DATA TO USE: Begin

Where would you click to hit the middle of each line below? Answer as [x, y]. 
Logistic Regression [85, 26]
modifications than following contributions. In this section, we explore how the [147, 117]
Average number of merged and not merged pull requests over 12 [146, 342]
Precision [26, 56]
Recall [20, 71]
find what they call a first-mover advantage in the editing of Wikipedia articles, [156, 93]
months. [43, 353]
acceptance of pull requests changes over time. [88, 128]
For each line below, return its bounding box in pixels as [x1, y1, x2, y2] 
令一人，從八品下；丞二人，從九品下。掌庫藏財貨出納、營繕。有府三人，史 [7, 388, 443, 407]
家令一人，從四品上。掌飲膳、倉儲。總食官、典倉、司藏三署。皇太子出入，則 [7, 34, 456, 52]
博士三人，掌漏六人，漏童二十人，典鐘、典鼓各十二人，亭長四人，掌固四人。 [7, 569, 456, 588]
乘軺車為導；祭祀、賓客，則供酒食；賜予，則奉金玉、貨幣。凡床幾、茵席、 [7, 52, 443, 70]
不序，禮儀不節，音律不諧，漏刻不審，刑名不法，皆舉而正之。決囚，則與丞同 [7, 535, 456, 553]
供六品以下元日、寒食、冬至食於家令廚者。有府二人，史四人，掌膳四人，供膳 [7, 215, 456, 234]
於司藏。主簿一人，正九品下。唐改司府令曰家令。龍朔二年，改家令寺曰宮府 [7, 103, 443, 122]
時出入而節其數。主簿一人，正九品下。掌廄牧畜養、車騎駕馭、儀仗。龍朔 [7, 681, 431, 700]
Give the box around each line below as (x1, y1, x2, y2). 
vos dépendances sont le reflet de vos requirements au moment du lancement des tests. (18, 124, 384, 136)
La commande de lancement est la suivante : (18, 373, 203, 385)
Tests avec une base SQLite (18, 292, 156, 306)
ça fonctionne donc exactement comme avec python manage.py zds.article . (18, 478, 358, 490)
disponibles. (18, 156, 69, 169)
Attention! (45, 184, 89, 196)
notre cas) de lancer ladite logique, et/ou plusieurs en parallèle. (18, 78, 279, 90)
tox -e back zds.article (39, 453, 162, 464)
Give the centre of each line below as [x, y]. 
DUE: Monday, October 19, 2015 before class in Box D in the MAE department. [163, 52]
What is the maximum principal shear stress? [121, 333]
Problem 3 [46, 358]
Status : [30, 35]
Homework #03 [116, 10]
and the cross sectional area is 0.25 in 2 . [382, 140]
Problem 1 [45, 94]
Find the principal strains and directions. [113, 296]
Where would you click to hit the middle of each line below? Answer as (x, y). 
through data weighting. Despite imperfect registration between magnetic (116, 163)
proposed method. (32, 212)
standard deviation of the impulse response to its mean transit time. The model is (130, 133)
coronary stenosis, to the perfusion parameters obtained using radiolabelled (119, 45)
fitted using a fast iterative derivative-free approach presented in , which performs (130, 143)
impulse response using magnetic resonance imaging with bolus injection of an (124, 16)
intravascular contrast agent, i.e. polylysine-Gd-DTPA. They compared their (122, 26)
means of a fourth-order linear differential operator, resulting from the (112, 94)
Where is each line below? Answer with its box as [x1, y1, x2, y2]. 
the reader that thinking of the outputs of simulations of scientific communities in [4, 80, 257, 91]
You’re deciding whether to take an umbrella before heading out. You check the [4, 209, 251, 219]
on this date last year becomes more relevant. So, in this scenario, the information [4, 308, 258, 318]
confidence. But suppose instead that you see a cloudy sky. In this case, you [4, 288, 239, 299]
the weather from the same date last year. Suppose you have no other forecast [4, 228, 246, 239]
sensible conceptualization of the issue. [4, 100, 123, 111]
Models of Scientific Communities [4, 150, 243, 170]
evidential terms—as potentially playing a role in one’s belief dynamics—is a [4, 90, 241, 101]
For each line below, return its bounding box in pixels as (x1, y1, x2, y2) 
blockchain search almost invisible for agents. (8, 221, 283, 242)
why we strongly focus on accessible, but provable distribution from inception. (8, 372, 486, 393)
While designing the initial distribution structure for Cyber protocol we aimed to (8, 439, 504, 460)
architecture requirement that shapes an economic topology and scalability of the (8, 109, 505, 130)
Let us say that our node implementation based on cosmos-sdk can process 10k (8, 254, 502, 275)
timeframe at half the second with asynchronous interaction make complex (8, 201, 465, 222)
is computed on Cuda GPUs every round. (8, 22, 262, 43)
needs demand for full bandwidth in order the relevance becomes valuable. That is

DATA TO USE: End

=== HOW TO COMPLETE THIS TASK ===
When you reach the line containing "fitted using a" in the data above, start copying exactly, and stop after the line containing "on this date".

=== PROBLEM SOLUTION ===
fitted using a fast iterative derivative-free approach presented in , which performs (130, 143)
impulse response using magnetic resonance imaging with bolus injection of an (124, 16)
intravascular contrast agent, i.e. polylysine-Gd-DTPA. They compared their (122, 26)
means of a fourth-order linear differential operator, resulting from the (112, 94)
Where is each line below? Answer with its box as [x1, y1, x2, y2]. 
the reader that thinking of the outputs of simulations of scientific communities in [4, 80, 257, 91]
You’re deciding whether to take an umbrella before heading out. You check the [4, 209, 251, 219]
on this date last year becomes more relevant. So, in this scenario, the information [4, 308, 258, 318]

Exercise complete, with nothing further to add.